▸ Your task
Pictures stay out; everything else in the entries below is to be duplicated exactly.
** Opening Data section block **
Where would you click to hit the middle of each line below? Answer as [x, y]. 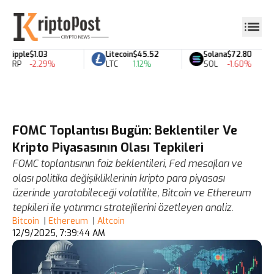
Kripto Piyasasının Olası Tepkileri [108, 148]
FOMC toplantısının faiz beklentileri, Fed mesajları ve [127, 164]
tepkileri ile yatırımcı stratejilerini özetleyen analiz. [123, 208]
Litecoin [113, 54]
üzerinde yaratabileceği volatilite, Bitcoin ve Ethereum [131, 193]
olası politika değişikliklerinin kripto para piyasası [118, 178]
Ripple [13, 54]
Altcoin [111, 221]
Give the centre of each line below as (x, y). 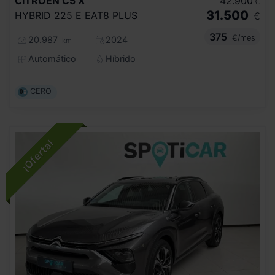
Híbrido (120, 58)
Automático (51, 58)
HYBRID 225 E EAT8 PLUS (76, 15)
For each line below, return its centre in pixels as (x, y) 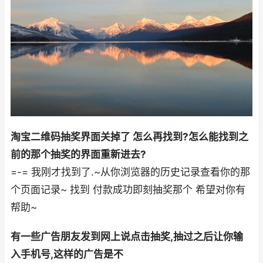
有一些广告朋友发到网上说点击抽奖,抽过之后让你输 (127, 237)
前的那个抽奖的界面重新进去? (78, 155)
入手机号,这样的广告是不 (67, 254)
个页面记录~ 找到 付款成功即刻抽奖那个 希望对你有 (128, 190)
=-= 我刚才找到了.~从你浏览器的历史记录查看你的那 (130, 172)
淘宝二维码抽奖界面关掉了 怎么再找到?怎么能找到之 (129, 137)
** Closing Data section block **
▸ Solved problem
Where would you click to hit the middle of each line below? Answer as [x, y]. 
Kripto Piyasasının Olası Tepkileri [108, 148]
FOMC toplantısının faiz beklentileri, Fed mesajları ve [127, 164]
tepkileri ile yatırımcı stratejilerini özetleyen analiz. [123, 208]
Litecoin [113, 54]
üzerinde yaratabileceği volatilite, Bitcoin ve Ethereum [131, 193]
olası politika değişikliklerinin kripto para piyasası [118, 178]
Ripple [13, 54]
Altcoin [111, 221]
Give the centre of each line below as (x, y). 
Híbrido (120, 58)
Automático (51, 58)
HYBRID 225 E EAT8 PLUS (76, 15)
For each line below, return its centre in pixels as (x, y) 
有一些广告朋友发到网上说点击抽奖,抽过之后让你输 (127, 237)
前的那个抽奖的界面重新进去? (78, 155)
入手机号,这样的广告是不 (67, 254)
个页面记录~ 找到 付款成功即刻抽奖那个 希望对你有 (128, 190)
=-= 我刚才找到了.~从你浏览器的历史记录查看你的那 (130, 172)
淘宝二维码抽奖界面关掉了 怎么再找到?怎么能找到之 (129, 137)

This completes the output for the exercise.